The binding affinity prediction model will be trained by using various machine-learning approaches, such as DNN, Gaussian Process and Random Forest, and the model showing the highest accuracy will be used. The final chemical candidates will be selected based on Hit-Score which integrates the original ECBS score with the binding affinity prediction score as follows.
Hit-Score = P(Active) x P(Higher_binding | Active)
, where P(Acitve) is estimated from the initial ECBS score and P(Higher_binding | Active) from the binding affinity prediction score.
The candidates will be selected from each of the method (ECBS vs. ECBS+binding affinity model) for the performance comparision.
3. Filtering to ensure chemical novelty for the selected candidates
The three procedures will be applied for filtering out the selected candidates by Hit-Score.
1) Blind docking: blind docking methods (e.g., DiffDock) will be used for filtering out the candidates ranked by the Hit-Score to confirm the appropriate binding site to MCHR1 structural model. Each chemical candidate will be docked to the Alpahfold-predicted MCHR1 structure without prior definition of the binding site, and only those candidates that bind around the known binding pocket will be considered for the next screening procedure.
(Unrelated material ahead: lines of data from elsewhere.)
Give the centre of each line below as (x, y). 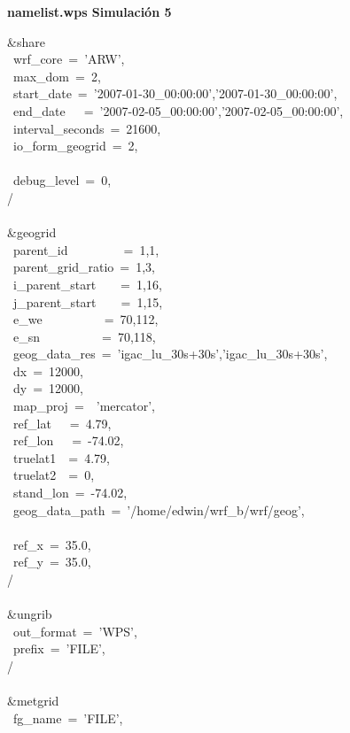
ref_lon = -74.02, (68, 440)
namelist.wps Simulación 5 (89, 12)
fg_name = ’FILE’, (68, 718)
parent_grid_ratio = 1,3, (84, 267)
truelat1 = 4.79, (61, 457)
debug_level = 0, (62, 180)
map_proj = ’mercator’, (84, 406)
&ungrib (30, 614)
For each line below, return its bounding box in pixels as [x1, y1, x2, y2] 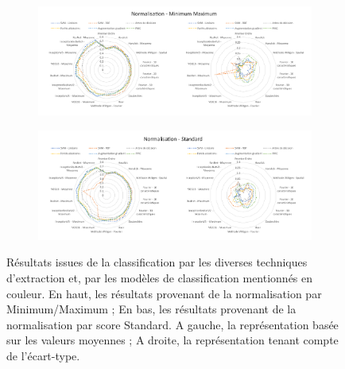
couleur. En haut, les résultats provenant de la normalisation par [6, 285, 322, 301]
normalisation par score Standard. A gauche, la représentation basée [6, 316, 339, 332]
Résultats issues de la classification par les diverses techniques [6, 254, 308, 270]
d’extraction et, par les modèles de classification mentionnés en [6, 270, 313, 286]
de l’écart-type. [6, 348, 80, 363]
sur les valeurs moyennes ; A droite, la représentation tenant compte [6, 332, 339, 348]
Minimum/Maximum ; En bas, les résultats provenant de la [6, 301, 297, 317]
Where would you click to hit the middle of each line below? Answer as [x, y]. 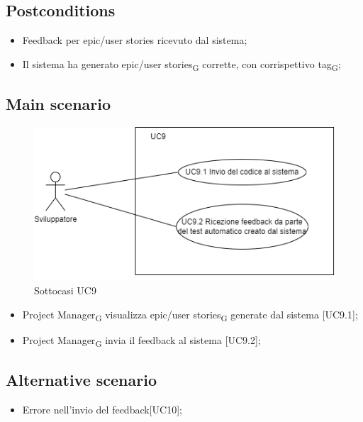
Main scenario [58, 104]
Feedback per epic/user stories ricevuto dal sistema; [135, 40]
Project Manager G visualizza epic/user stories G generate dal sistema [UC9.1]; [190, 315]
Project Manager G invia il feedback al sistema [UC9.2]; [141, 340]
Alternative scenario [82, 380]
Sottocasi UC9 [65, 290]
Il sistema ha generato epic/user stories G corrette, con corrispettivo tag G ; [181, 65]
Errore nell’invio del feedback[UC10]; [102, 410]
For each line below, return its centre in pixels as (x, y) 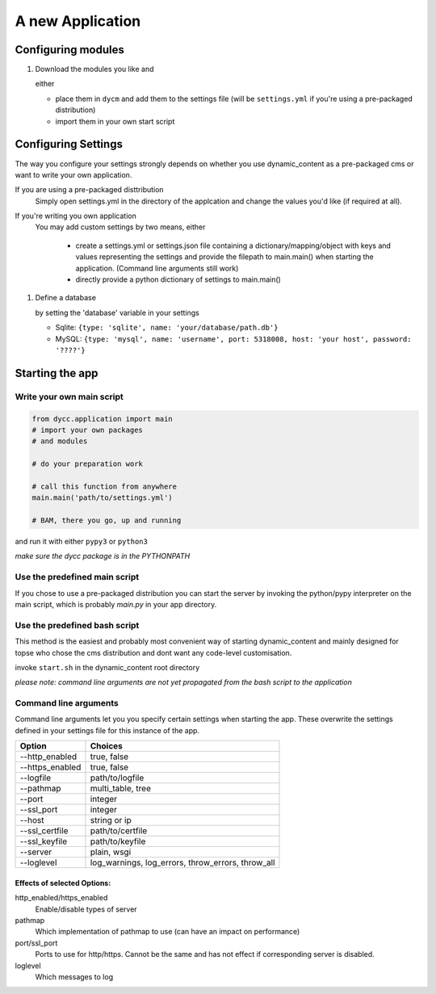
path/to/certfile (119, 831)
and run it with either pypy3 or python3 (82, 542)
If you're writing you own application (75, 216)
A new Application (78, 21)
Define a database (66, 298)
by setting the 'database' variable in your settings (117, 312)
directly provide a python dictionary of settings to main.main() (178, 279)
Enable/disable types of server (86, 909)
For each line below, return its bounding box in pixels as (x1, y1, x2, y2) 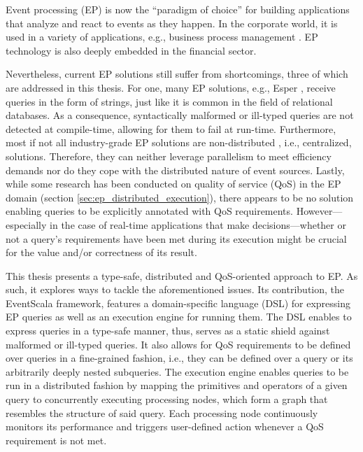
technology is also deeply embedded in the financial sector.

2) Chemical similarity and prediction uncertainty: To ensure the novelty of the candidates, structure-similarity filters will be applied by comparing them to known active compounds. Chemical compounds with Tanimoto coefficient higher than a certain threshold will be not considered to exclude trivial and un-interesting solutions. Additionally, uncertainty values estimated from the secondary binding affinity prediction model will also be considered to select novel chemical candidates and to improve the performance of the original prediction model for the hit optimization by retraining it with the chemical compounds of high uncertainty. This filtering step aims to prioritize candidates with novel chemical scaffolds and to efficiently refine the original prediction model.
3) Solubility and PAINS filters: Predicted solubility and PAINS filters will be used to exclude insoluble and promiscuous binding compounds, ensuring suitability for experimental validation.